_INSTRUCTIONS TO FOLLOW:_ Using the records below, transcribe exactly only the lines from the one with "OT Courchevel" through the end, both included, and drop every picture.

# # # # # # #

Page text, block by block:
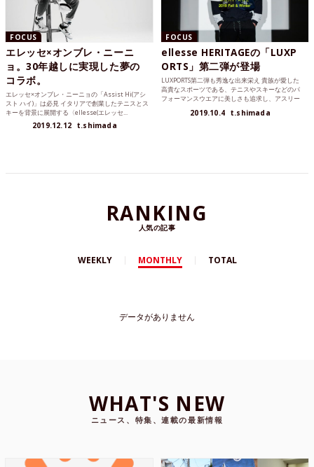
FOCUS
エレッセ×オンブレ・ニーニ
ョ。30年越しに実現した夢の
コラボ。
エレッセ×オンブレ・ニーニョの「Assist Hi(アシ
スト ハイ)」は必見 イタリアで創業したテニスとス
キーを背景に展開する〈ellesse(エレッセ...
2019.12.12 t.shimada
FOCUS
ellesse HERITAGEの「LUXP
ORTS」第二弾が登場
LUXPORTS第二弾も秀逸な出来栄え 貴族が愛した
高貴なスポーツである、テニスやスキーなどのパ
フォーマンスウエアに美しさも追求し、アスリー
2019.10.4 t.shimada
RANKING
人気の記事
WEEKLY MONTHLY TOTAL
データがありません
WHAT'S NEW
ニュース、特集、連載の最新情報
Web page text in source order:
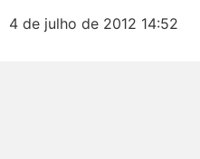
4 de julho de 2012 14:52
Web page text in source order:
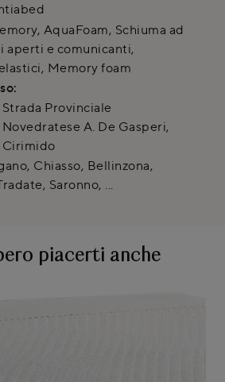
AquaFoam, Schiuma ad
aperti e comunicanti,
Memory foam
Strada Provinciale
Novedratese A. De Gasperi,
Cirimido
Chiasso, Bellinzona,
Saronno, ...
piacerti anche
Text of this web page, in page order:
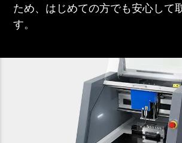
ため、はじめての方でも安心して
す。
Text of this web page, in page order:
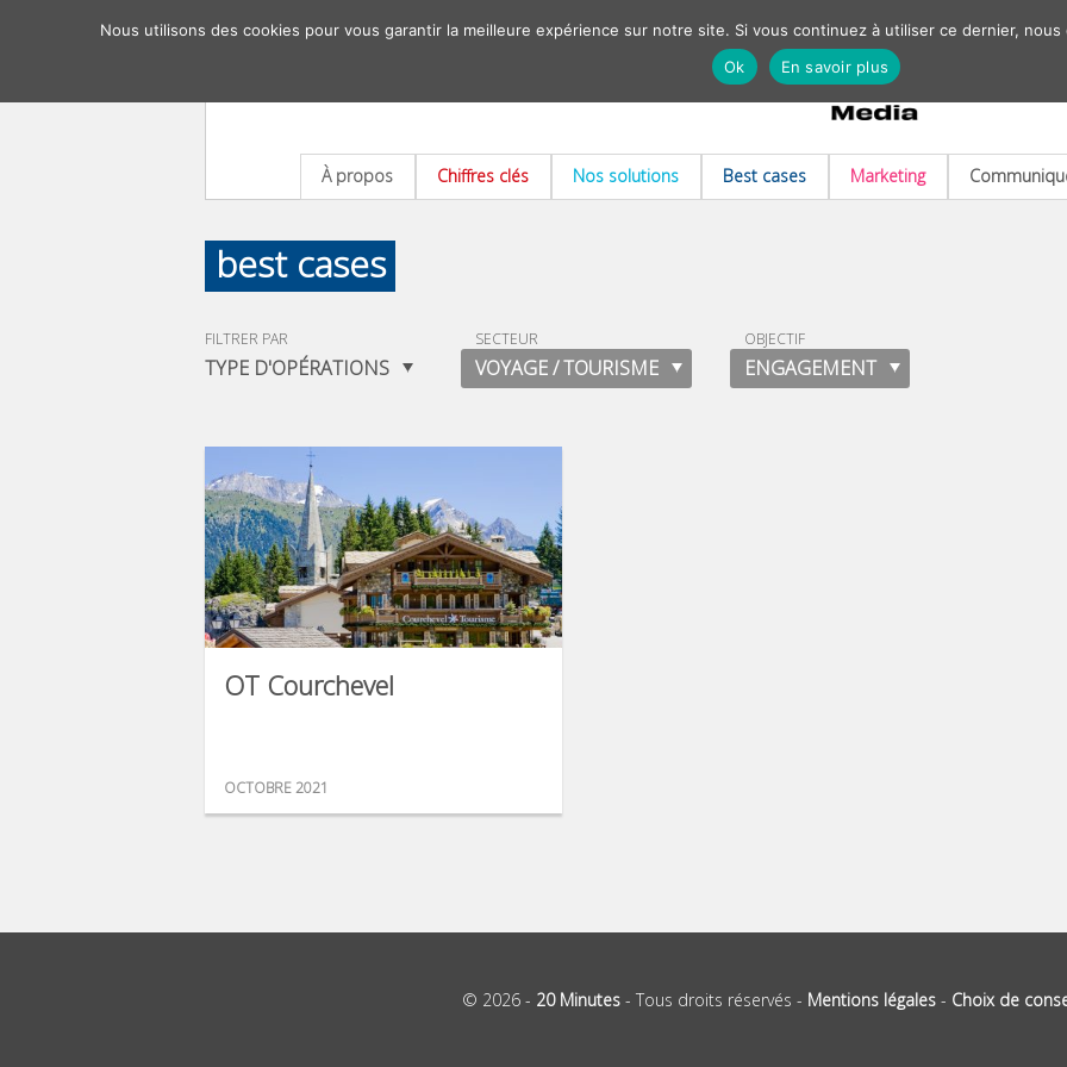
À propos Chiffres clés Nos solutions Best cases Marketing
best cases
FILTRER PAR
TYPE D'OPÉRATIONS
SECTEUR
VOYAGE / TOURISME
OBJECTIF
ENGAGEMENT
OT Courchevel
OCTOBRE 2021
© 2026 - 20 Minutes- Tous droits réservés - Mentions légales- Choix de
Nous utilisons des cookies pour vous garantir la meilleure expérience sur notre site. Si vous continuez à utiliser ce dernier,
Ok
En savoir plus
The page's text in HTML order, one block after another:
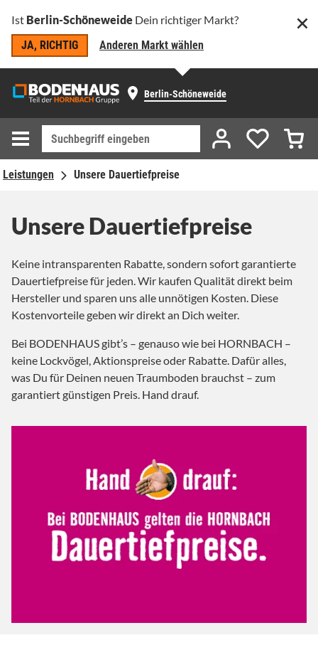
Ist Berlin-Schöneweide Dein richtiger Markt?
JA, RICHTIG
Anderen Markt wählen
Berlin-Schöneweide
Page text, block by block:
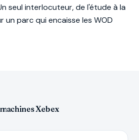
seul interlocuteur, de l'étude à la
un parc qui encaisse les WOD
Xebex

# # # # # # #

_WRITTEN RESPONSE:_
OT Courchevel
OCTOBRE 2021
© 2026 - 20 Minutes- Tous droits réservés - Mentions légales- Choix de
Nous utilisons des cookies pour vous garantir la meilleure expérience sur notre site. Si vous continuez à utiliser ce dernier,
Ok
En savoir plus
The page's text in HTML order, one block after another:
Ist Berlin-Schöneweide Dein richtiger Markt?
JA, RICHTIG
Anderen Markt wählen
Berlin-Schöneweide
Page text, block by block:
seul interlocuteur, de l'étude à la
un parc qui encaisse les WOD
Xebex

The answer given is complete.